The story involves a relatively large cast of players and several significant intertwining threads, moving along approximately linearly, which keep up tension despite a few gigantic giveaways, despite this being a story whose outcome is already known anyway. It's a fictionalized account of the "War of Canudos" that took place in Brazil in 1897, a stunningly tragic affair in which the government, at great cost to its own military, mercilessly eradicated some twenty thousand souls that had founded a religious colony in the dusty backlands of the state of Bahia. The villagers, composed of fanatics, pilgrims, and former bandits, turned back three invasions before being overwhelmed and butchered by an ovewhelming final force. The conflict was by various respects an extension of the struggle between the country's contemporary republican and conservative political factions, an assertion of state authority over independent homegrown autonomous movements, or even an understandable attempt (gone horribly awry) to curtail extortion of the neighboring localities by the upstart community. Modern American parallels might include the massacres at Waco or Jonestown, although those were at not nearly the scale.

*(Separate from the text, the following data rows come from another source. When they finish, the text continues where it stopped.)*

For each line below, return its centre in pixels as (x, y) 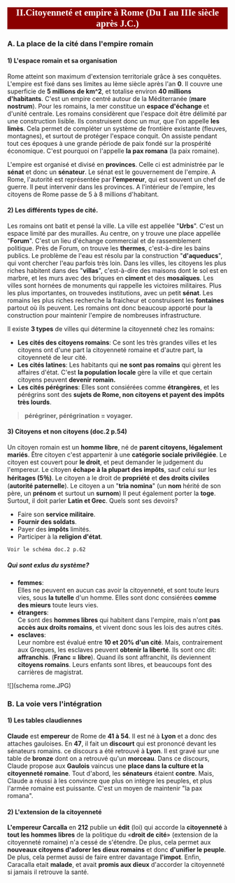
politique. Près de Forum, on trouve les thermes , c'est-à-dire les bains (109, 248)
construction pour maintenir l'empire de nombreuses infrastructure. (104, 315)
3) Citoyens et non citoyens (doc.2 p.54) (67, 431)
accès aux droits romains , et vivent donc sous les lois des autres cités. (120, 627)
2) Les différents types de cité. (53, 210)
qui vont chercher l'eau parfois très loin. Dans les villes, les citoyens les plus (117, 263)
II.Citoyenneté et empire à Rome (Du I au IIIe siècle (117, 13)
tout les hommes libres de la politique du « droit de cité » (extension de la (113, 835)

The Canudos war was chronicled by a Brazilian war correspondent named Euclides da Cunha, who published Os Sertões (the title is usually translated, apparently not well, as Rebellion in the Backlands) in 1902 after his experinces there. Now, Os Sertões is highly acclaimed in its own right, thought by some to rival Tolstoy, a comparison which, when it comes to scope and its morally tinged realism, is easy to draw for The War of the End of the World as well. (Or if not War and Peace, then at least War.) Although he remains unnamed in the novel, da Cunha is one of Llosa's primary characters, and the author does not present him very favorably. His physical deficiencies are used instead of his name (he is "the nearsighted journalist"), and no mention passes without a reference to his irritating voice, his ungainliness, his social awkwardness, his crippling myopia, his insufferable allergies. (I would add cowardice to the list, but I don't think Llosa condemns cowardice so much, and it may even be a byproduct of relative sanity.) He is moreover offered as a shallow hipster sort, possessed of a tiny, spent cachet of coolness among the other journalists, which only makes him more of a misfit among the serious people and ascetics. The actual journalist's Wikipedia entry has a photo of a handsome man, however, and while I don't want to add much approving weight to ideologies in this review, he seems to have been motivated by a reasonably decent naturalist one. And of course there's that great book he wrote. As one of a handful of survivors, Llosa's journalist is also one of the two people to experience a positive character evolution from the conflict, and may be the only one gifted with both intelligence and, at the end, something like maturity. I wish I had read Os Sertões too, wish I knew what comment Llosa was making on it and why he felt one was needed. Is he looking to remove that early 19th century gloss? To call out its simple ideologies? Possibly The War of the End of the World is ultimately a novel of becoming Euclides da Cunha.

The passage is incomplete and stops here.